**Data section:**

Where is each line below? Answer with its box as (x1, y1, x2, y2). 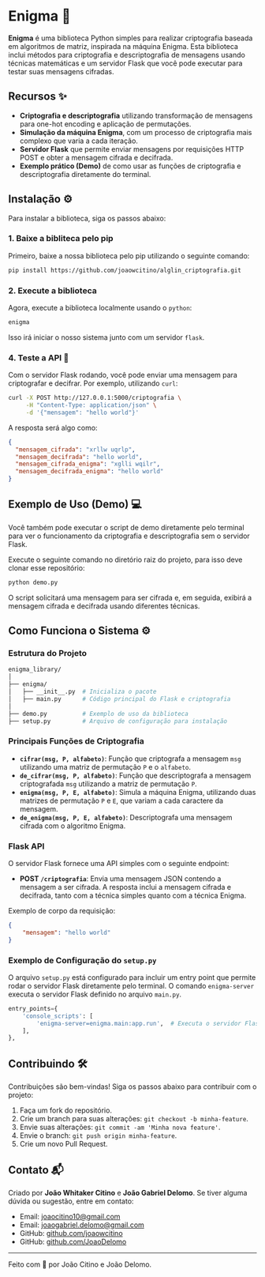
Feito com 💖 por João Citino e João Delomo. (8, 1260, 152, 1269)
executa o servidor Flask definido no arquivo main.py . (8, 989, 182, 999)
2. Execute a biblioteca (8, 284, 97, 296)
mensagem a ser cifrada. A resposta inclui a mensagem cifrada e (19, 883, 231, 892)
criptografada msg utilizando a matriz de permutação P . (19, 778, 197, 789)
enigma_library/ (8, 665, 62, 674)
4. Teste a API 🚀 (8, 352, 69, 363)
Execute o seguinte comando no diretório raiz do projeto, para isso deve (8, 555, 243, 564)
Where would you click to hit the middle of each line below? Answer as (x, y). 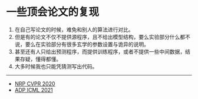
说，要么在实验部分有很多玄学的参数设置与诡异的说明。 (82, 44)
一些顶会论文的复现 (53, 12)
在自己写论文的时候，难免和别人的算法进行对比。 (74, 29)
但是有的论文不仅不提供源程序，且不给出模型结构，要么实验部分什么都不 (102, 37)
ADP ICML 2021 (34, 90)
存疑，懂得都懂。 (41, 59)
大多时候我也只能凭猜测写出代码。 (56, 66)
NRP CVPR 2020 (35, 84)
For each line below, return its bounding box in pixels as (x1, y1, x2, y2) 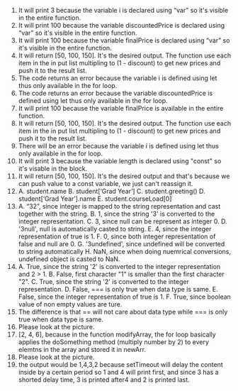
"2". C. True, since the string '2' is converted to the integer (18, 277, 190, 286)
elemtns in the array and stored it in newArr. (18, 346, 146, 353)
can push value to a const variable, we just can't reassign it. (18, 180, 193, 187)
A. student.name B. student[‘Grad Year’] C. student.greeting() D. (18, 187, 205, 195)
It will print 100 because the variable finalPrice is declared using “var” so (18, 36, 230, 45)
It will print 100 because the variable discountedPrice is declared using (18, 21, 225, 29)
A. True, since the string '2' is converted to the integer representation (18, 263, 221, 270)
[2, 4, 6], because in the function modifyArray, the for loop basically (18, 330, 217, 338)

--

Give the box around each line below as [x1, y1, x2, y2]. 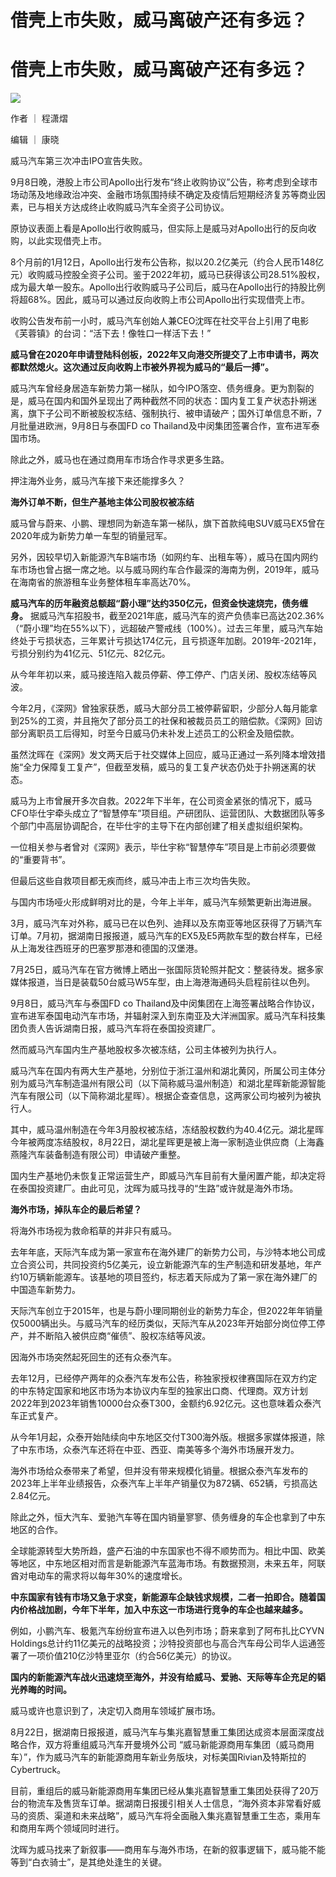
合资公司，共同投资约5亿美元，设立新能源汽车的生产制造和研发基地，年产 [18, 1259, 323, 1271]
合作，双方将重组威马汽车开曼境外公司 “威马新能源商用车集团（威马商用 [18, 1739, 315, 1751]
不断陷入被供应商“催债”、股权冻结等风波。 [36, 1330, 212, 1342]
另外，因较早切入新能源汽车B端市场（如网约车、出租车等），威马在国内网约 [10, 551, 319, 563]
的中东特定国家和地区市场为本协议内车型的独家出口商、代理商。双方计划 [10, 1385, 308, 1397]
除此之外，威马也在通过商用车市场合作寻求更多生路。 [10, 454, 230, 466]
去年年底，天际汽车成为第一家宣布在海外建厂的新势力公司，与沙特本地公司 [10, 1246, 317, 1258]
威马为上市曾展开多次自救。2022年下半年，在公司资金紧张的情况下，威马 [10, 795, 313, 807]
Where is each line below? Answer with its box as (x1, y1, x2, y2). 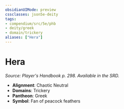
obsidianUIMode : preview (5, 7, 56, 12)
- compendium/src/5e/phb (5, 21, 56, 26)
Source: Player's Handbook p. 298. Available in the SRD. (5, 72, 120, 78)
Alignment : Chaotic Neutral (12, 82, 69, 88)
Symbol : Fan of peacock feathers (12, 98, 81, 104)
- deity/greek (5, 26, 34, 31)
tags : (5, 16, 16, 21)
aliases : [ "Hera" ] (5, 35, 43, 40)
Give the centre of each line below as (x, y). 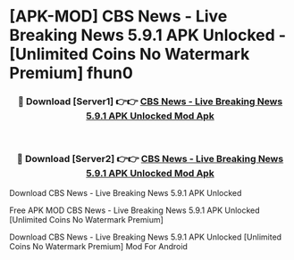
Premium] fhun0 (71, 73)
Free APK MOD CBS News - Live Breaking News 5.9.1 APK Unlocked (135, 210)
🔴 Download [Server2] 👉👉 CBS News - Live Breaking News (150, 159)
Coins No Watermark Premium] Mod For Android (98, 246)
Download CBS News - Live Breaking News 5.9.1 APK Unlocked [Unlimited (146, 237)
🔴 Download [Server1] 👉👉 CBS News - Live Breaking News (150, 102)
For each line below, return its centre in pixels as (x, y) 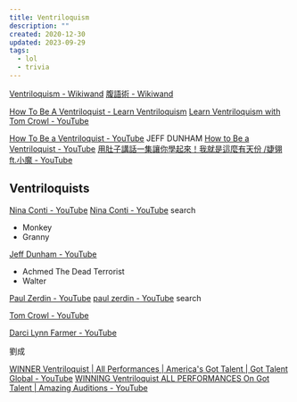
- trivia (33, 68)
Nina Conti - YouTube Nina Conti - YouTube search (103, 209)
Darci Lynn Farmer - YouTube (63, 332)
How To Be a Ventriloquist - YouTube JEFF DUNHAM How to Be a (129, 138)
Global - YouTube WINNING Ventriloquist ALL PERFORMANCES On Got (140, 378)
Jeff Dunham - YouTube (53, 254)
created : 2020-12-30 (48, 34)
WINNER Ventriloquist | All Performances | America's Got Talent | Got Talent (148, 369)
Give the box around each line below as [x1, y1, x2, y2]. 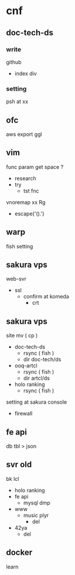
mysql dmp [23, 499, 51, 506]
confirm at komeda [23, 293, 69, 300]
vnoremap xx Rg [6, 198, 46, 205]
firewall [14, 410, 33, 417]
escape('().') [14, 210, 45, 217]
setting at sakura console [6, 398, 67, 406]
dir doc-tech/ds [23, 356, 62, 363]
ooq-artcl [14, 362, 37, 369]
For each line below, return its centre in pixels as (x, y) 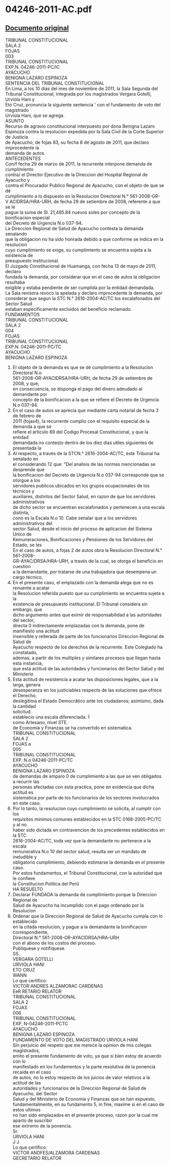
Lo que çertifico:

**Directions for this task:** What is needed is an exact copy of only the lines above from the one with "criptografada msg utilizando" to the one with "NRP CVPR 2020 (35, 84)", both kept, with every picture left out.

**Reply:**
criptografada msg utilizando a matriz de permutação P . (19, 778, 197, 789)
enigma_library/ (8, 665, 62, 674)
4. Teste a API 🚀 (8, 352, 69, 363)
Execute o seguinte comando no diretório raiz do projeto, para isso deve (8, 555, 243, 564)
Where would you click to hit the middle of each line below? Answer as (x, y). 
说，要么在实验部分有很多玄学的参数设置与诡异的说明。 (82, 44)
一些顶会论文的复现 (53, 12)
在自己写论文的时候，难免和别人的算法进行对比。 (74, 29)
但是有的论文不仅不提供源程序，且不给出模型结构，要么实验部分什么都不 (102, 37)
ADP ICML 2021 (34, 90)
存疑，懂得都懂。 (41, 59)
大多时候我也只能凭猜测写出代码。 (56, 66)
NRP CVPR 2020 (35, 84)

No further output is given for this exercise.